The past few weeks have been pivotal for the regulation of artificial intelligence (“AI”) globally: on October 30th, the G7 released the leaders’ agreement on Guiding Principles and a Code of Conduct on Artificial Intelligence.¹ Later that day, the Biden Administration issued a landmark Executive Order (“EO”)² on AI governance, including development and deployment considerations. The EO comes as a welcome development following growing calls for Washington to regulate AI; with state legislators introducing 200 AI-related bills just this year.³

The EO sets out eight principles and priorities and issues guidance on areas ranging from AI safety and security standards, privacy protection, worker and consumer rights, and more.⁴ The EO’s breadth and the administration’s broad definition of AI means this EO is likely to affect organizations of varying sizes employing AI systems across numerous sectors.⁵ Here are three key takeaways for your business following the EO’s release:

National Institute of Standards and Technology Taking a Leading Role

The Biden administration is entrusting the National Institute of Standards and Technology (“NIST”) to develop best practices, standards, tools, and tests to help ensure that AI systems remain safe, secure, and trustworthy.⁶ NIST’s role will include setting rigorous standards for extensive red-team testing to ensure the safety of AI systems before their public release.⁷

Additionally, in cases where government use of AI could affect individual rights or safety, adherence to the practices outlined in the Office of Science and Technology Policy’s (“OSTP”) Blueprint for an AI Bill of Rights⁸ and NIST’s AI Risk Management Framework⁹ is mandatory. These practices are designed to guarantee AI compliance with federal laws and encourage thorough monitoring. The new mandate detailed in the EO, alongside provisions for stringent testing requirements, are significant signals demonstrating the government’s intention to scrutinize AI systems to ensure they are safe and secure.¹⁰

Privacy Implications

The EO’s sixth guiding principle and priority explicitly makes privacy the focal point in stating that “Americans’ privacy and civil liberties must be protected by ensuring that the collection, use and retention of data is lawful, secure and promotes privacy.”¹¹ While the US has yet to enact national consumer data protection legislation, the EO takes steps to protect commercially available information (CAI) held by federal agencies to mitigate privacy risks potentially exacerbated by AI—including by AI’s facilitation of the collection or use of information about individuals, or the making of inferences about them.¹² Nevertheless, critics point out that although the EO is a step in the right direction, without more comprehensive data privacy legislation, people remain at risk of having their personal or confidential information revealed by AI systems.¹³

AI Readiness

The EO has made it explicitly clear that regulating AI systems is a priority for the Biden administration. As such, it is incumbent that businesses move swiftly to begin implementing an AI governance process if they have not already started to do so. This is particularly apt given the breadth of the issues intersecting AI, such as compliance, liability, intellectual property, contracts, ethics, and human rights.

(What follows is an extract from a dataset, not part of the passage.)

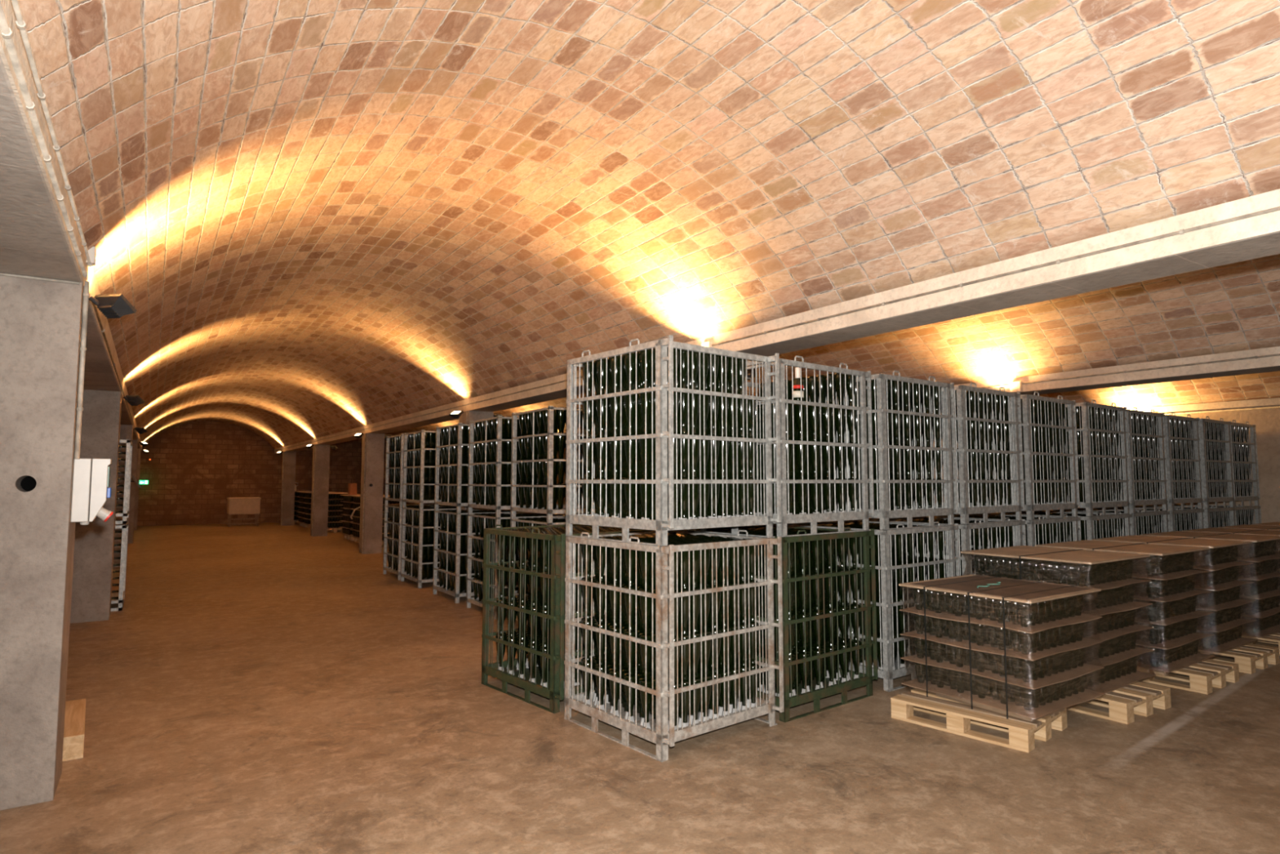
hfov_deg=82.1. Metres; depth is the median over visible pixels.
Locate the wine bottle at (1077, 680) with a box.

This EO also presents the opportunity for organizations to evaluate how they currently operate and deliver existing services, especially as they continue to or begin adopting AI systems. In particular, businesses must adhere to the legal and regulatory frameworks governing these AI systems and enhance their AI procedures and digital literacy to ensure that AI systems are used effectively and responsibly.

Looking Ahead

In conclusion, organizations must start prioritizing key AI governance mechanisms and procedures including:

  1. Adopting watermarking for AI-generated content using open-source standards from entities like the Coalition for Content Provenance and Authenticity to help build increased transparency and foster customer trust in AI solutions.¹⁴

  2. Organizations handling large amounts of sensitive data to build AI systems should consider leveraging privacy-enhancing technologies (“PETs”) to protect individuals’ identifies and minimize the risk of re-identification.

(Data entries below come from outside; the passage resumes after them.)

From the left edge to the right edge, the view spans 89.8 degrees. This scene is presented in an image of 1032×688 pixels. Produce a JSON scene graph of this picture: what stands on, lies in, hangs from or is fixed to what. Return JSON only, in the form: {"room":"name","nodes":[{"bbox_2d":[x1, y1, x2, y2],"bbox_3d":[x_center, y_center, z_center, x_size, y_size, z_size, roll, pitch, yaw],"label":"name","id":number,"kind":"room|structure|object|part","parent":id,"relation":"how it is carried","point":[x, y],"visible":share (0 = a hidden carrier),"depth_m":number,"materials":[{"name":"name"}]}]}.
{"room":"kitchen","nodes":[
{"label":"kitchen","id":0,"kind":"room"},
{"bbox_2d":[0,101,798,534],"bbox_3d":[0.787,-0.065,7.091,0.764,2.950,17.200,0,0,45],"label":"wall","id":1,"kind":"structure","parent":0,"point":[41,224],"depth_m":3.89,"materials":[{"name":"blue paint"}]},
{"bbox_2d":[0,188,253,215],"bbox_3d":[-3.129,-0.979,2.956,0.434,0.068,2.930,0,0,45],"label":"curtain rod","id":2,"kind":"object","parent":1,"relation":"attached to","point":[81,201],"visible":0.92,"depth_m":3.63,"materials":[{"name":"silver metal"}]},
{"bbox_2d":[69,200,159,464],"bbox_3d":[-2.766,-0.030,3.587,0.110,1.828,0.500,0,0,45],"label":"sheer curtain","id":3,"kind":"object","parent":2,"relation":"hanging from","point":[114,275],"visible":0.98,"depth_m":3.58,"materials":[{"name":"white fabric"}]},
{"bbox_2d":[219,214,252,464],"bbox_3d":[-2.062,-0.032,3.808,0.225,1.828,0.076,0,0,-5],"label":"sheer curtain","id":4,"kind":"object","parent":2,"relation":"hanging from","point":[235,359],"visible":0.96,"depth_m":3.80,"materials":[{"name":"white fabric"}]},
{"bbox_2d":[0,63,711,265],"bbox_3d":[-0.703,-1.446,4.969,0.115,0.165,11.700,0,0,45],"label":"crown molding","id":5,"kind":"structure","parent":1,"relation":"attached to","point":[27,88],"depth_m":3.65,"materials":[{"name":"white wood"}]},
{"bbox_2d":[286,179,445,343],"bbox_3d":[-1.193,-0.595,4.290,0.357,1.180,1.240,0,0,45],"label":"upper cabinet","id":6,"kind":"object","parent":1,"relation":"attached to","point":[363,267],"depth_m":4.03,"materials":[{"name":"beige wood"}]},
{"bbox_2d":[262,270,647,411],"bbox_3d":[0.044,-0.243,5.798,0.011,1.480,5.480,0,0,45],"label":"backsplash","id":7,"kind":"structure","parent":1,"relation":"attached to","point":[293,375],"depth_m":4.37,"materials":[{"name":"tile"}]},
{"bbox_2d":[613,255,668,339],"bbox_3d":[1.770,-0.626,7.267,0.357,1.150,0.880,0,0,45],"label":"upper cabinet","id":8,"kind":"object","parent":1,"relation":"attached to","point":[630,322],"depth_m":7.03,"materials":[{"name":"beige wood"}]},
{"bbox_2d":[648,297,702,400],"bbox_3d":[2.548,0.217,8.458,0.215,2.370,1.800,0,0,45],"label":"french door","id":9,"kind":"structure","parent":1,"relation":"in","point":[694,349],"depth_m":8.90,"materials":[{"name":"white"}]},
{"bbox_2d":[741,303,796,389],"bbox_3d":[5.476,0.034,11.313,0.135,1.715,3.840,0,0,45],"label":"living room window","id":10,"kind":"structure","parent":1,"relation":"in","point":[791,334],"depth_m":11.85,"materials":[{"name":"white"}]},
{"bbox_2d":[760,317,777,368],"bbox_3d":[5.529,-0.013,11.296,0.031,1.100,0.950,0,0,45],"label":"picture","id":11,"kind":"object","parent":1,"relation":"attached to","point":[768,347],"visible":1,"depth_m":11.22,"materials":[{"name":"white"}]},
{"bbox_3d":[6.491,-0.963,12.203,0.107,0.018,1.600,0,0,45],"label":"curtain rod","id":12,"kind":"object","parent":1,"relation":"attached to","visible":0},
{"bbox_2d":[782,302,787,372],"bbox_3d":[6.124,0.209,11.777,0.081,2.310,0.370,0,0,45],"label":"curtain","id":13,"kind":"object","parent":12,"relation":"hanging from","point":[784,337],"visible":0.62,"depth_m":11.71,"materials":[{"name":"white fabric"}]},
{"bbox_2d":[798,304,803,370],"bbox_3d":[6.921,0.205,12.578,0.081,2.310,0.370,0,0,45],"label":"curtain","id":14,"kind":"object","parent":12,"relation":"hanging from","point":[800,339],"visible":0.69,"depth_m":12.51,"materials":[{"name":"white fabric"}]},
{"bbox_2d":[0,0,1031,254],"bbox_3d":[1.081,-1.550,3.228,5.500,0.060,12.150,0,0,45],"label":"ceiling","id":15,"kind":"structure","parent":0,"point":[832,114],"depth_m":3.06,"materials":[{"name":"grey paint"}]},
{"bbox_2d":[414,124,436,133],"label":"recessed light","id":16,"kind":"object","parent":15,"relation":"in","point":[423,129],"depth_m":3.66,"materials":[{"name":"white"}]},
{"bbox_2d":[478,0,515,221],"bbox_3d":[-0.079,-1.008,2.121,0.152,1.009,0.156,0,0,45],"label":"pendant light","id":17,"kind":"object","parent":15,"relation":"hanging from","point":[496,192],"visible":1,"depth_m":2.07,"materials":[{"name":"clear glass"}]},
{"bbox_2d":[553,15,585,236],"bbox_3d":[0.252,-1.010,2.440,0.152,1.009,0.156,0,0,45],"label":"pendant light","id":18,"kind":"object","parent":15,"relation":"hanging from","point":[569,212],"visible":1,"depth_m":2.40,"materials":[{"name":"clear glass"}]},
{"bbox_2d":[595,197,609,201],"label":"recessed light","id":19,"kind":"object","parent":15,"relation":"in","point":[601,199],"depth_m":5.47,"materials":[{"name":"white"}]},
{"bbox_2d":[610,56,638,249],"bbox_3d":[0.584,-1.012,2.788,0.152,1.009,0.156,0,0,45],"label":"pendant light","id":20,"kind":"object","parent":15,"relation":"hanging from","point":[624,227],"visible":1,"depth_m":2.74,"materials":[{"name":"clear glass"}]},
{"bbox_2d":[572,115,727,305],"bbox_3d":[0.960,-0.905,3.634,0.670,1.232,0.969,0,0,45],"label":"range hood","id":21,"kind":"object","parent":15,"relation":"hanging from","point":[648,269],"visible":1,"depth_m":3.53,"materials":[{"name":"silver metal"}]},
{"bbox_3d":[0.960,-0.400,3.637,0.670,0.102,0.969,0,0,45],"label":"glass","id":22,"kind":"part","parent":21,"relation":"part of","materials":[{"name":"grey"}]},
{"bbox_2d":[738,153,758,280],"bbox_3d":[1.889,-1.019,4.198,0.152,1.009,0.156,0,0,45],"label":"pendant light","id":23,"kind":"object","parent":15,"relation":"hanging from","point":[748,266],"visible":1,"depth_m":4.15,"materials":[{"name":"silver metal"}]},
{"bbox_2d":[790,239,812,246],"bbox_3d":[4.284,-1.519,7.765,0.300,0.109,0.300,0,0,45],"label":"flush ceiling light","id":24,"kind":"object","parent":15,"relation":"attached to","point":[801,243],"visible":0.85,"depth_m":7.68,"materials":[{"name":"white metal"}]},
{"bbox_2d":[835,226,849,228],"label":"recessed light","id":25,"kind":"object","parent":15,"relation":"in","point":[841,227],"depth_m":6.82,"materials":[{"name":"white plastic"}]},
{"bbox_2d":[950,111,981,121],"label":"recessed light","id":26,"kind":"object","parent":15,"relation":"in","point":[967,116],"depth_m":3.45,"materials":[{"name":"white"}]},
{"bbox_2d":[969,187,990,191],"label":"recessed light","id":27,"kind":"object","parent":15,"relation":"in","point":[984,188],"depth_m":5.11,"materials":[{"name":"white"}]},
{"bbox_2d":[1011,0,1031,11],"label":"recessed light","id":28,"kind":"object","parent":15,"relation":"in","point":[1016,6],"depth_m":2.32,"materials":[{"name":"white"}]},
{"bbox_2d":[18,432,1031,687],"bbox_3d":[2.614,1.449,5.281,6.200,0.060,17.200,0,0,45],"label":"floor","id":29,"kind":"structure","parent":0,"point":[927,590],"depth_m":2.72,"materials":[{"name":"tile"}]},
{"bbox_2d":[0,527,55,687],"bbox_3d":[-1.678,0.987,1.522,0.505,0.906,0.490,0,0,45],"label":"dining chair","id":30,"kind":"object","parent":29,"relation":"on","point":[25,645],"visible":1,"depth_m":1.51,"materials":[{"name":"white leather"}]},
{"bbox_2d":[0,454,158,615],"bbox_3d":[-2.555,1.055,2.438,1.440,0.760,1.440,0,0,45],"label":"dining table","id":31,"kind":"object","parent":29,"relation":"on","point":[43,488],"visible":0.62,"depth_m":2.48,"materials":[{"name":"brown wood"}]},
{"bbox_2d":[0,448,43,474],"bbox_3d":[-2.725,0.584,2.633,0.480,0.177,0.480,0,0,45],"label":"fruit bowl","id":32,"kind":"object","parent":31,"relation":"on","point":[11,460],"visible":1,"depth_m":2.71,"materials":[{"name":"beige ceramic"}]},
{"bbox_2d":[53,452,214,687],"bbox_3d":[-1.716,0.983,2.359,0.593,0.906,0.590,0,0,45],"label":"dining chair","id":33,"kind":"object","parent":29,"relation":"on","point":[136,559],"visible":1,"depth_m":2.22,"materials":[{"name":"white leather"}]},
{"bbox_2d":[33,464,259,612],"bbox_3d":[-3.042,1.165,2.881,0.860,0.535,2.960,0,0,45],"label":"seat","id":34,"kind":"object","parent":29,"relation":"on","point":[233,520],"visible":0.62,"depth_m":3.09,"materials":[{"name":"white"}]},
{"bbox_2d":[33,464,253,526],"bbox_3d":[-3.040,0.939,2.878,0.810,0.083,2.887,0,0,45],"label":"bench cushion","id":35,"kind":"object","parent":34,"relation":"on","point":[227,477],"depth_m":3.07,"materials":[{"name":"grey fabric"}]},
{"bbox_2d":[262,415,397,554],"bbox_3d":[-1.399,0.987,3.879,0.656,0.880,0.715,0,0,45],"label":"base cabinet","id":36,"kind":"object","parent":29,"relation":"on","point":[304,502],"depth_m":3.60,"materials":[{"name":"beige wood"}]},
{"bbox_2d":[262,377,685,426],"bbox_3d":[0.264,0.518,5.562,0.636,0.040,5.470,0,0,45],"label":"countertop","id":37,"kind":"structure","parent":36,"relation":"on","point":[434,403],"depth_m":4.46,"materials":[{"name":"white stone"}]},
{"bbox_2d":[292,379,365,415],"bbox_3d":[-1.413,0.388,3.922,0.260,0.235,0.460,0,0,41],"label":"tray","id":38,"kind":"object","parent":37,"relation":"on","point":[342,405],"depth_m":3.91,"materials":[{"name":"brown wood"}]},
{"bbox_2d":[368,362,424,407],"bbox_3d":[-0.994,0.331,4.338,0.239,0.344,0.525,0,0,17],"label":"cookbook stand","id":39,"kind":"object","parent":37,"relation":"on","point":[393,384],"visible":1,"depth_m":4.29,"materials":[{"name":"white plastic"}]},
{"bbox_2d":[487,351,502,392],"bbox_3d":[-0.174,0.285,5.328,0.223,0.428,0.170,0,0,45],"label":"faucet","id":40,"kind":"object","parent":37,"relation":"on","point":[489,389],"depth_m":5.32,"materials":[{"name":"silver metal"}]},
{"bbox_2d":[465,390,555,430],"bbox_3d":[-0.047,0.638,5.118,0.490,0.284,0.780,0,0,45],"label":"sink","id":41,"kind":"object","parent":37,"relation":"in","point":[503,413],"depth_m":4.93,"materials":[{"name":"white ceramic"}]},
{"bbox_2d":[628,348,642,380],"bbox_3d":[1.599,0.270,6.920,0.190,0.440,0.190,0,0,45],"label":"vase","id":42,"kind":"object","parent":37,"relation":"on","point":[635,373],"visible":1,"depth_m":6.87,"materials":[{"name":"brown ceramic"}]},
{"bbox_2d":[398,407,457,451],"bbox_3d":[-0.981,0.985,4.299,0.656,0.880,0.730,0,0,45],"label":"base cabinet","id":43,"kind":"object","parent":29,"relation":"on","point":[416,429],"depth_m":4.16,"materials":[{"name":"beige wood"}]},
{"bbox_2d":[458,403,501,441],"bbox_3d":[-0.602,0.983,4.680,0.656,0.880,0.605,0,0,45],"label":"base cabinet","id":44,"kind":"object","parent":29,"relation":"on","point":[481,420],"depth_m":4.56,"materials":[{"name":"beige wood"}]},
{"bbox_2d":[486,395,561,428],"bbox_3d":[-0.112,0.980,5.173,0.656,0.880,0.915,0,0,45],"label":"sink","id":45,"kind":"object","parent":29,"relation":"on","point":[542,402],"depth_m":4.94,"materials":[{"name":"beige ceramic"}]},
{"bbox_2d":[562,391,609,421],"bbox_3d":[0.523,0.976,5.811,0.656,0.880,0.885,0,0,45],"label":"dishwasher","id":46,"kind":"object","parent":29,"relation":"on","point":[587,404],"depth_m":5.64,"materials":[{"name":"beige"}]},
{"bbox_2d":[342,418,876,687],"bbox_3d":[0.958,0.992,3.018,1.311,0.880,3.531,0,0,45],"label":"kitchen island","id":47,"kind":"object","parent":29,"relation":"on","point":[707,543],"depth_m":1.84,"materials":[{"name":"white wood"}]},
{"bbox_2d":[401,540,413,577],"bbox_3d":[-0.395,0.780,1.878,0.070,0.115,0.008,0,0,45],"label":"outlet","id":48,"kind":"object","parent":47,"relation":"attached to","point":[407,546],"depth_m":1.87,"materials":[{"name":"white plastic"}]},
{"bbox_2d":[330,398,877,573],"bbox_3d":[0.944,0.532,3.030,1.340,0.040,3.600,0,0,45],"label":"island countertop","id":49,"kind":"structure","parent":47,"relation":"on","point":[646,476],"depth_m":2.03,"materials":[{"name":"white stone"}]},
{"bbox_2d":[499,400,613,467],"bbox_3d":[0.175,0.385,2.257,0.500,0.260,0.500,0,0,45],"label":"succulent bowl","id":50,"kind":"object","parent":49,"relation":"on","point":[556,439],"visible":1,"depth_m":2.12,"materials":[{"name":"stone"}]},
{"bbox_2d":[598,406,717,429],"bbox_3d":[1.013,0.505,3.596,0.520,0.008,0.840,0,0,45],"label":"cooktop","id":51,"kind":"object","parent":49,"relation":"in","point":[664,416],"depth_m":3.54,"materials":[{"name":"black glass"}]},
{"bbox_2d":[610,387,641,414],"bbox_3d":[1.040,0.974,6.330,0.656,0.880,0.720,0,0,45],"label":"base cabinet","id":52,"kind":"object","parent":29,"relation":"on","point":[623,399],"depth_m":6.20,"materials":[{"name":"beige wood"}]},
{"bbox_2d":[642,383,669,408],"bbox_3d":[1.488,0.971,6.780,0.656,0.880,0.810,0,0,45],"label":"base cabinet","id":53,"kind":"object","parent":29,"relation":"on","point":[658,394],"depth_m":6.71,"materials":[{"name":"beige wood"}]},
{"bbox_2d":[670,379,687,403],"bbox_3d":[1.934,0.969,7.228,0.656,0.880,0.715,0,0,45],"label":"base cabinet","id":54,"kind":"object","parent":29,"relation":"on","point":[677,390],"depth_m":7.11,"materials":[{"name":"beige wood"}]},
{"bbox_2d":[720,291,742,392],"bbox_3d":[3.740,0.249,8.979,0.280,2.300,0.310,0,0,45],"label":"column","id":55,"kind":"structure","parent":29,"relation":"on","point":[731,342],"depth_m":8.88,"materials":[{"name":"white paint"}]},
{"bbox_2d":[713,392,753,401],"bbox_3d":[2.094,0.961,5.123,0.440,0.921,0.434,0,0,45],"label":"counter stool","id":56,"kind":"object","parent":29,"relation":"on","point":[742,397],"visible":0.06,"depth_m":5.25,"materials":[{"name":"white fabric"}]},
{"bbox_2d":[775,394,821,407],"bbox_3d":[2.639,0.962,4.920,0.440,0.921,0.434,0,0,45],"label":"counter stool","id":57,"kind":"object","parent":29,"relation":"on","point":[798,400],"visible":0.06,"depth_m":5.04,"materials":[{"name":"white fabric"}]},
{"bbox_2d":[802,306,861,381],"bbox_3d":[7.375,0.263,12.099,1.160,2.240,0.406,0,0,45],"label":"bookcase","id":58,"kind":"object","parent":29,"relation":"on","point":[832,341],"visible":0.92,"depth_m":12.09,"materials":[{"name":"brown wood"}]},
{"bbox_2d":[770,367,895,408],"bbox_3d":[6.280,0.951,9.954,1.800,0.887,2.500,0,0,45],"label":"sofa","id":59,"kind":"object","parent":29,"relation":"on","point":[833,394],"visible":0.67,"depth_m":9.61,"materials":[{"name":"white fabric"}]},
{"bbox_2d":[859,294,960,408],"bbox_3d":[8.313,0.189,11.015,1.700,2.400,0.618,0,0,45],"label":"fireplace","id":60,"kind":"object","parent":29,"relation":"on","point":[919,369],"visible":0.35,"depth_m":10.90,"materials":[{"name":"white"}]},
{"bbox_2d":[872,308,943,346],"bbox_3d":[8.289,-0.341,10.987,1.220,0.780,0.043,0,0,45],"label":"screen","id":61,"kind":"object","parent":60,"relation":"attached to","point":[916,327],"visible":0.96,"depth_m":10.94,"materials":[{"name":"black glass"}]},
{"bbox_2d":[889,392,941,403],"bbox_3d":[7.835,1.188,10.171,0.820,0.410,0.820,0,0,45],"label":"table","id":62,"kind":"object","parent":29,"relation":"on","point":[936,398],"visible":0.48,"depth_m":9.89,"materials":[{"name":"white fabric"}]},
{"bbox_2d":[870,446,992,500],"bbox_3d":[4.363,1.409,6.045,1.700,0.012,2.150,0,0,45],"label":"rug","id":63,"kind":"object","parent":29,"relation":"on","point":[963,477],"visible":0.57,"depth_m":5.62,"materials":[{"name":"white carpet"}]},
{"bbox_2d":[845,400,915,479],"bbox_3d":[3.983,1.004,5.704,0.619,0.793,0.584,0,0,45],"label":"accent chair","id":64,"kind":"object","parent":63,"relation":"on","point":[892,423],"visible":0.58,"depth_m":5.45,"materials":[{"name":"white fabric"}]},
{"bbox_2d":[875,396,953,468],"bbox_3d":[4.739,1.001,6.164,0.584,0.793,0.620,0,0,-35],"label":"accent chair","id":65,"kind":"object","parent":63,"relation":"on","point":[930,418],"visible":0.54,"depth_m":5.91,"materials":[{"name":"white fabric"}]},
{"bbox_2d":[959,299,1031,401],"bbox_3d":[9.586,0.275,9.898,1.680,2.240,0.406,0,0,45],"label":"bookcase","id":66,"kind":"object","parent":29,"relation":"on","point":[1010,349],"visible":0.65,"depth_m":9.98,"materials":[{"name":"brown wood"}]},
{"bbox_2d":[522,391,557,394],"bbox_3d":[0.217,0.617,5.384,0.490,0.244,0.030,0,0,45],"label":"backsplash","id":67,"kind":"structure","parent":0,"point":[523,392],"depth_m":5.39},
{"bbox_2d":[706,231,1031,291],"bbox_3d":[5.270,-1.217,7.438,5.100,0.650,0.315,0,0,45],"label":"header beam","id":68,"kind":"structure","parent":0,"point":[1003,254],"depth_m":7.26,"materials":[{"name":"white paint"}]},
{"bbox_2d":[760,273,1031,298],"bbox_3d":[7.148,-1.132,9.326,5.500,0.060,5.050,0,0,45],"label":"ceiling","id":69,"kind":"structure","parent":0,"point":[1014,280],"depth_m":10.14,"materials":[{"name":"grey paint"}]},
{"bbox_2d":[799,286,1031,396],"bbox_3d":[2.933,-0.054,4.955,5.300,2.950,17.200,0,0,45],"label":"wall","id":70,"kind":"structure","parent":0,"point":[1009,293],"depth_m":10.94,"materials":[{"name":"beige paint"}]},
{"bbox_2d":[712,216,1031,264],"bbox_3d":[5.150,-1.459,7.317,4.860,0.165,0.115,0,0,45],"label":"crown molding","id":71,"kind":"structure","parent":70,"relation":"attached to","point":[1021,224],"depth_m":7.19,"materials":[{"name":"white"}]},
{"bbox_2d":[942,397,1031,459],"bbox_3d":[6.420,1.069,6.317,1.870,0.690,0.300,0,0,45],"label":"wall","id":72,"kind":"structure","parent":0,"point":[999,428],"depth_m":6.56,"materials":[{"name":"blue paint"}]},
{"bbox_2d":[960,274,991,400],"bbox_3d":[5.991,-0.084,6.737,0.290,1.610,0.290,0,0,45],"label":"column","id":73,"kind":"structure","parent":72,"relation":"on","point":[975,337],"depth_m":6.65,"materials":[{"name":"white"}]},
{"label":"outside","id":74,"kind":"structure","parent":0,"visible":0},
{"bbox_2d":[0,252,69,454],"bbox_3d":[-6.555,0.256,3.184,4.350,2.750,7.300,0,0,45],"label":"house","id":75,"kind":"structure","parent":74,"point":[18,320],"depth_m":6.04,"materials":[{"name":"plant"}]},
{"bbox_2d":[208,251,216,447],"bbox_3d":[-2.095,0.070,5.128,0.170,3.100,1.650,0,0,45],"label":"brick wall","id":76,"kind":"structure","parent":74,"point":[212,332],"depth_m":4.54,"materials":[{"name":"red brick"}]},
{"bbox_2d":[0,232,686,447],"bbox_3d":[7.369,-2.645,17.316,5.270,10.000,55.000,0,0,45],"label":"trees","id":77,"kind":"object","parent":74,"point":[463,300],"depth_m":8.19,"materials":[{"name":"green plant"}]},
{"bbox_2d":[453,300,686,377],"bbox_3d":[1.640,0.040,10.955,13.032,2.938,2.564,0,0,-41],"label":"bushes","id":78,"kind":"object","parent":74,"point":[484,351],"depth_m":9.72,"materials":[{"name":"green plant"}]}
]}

  3. Implement red-teaming strategies by employing an independent challenge function or collaborating with third-party experts to assess AI systems' robustness, safety, and security.

  4. Establish an AI governance process that aligns with the best practices in the NIST AI Risk Management Framework. With the evolving landscape of AI regulation, such governance is rapidly shifting to a must-have for organizations using AI systems.

Not sure where to get started? INQ’s portfolio of AI services is customized to fit your specific needs and get you AI-ready. To learn more, visit our website at or contact us at To keep up with the latest in AI news, subscribe to the Think INQ newsletter.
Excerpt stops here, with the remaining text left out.